#### Assignment:
Please reproduce the data exactly and omit the pictures.

(Items from a data source)
☆ ☆ ☆ ☆
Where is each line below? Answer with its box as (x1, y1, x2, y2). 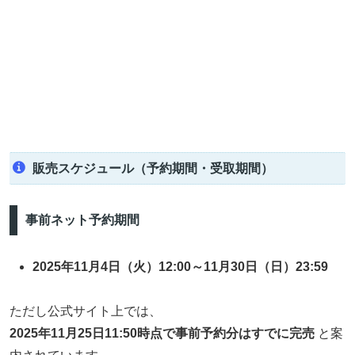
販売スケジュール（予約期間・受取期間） (32, 162, 273, 176)
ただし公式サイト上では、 (10, 304, 162, 319)
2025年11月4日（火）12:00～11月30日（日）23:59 (32, 259, 329, 273)
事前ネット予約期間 (25, 213, 139, 227)
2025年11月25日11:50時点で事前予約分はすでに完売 (10, 326, 315, 341)
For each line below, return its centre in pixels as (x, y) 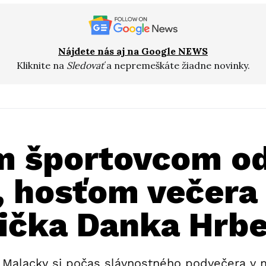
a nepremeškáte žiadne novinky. (177, 65)
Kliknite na (41, 65)
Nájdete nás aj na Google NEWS (133, 51)
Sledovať (85, 65)
☆ ☆ ☆ ☆
#### Problem solution:
Where is each line below? Answer with its box as (x1, y1, x2, y2). 
販売スケジュール（予約期間・受取期間） (32, 162, 273, 176)
ただし公式サイト上では、 (10, 304, 162, 319)
2025年11月4日（火）12:00～11月30日（日）23:59 (32, 259, 329, 273)
事前ネット予約期間 (25, 213, 139, 227)
2025年11月25日11:50時点で事前予約分はすでに完売 (10, 326, 315, 341)
For each line below, return its centre in pixels as (x, y) 
a nepremeškáte žiadne novinky. (177, 65)
Kliknite na (41, 65)
Nájdete nás aj na Google NEWS (133, 51)
Sledovať (85, 65)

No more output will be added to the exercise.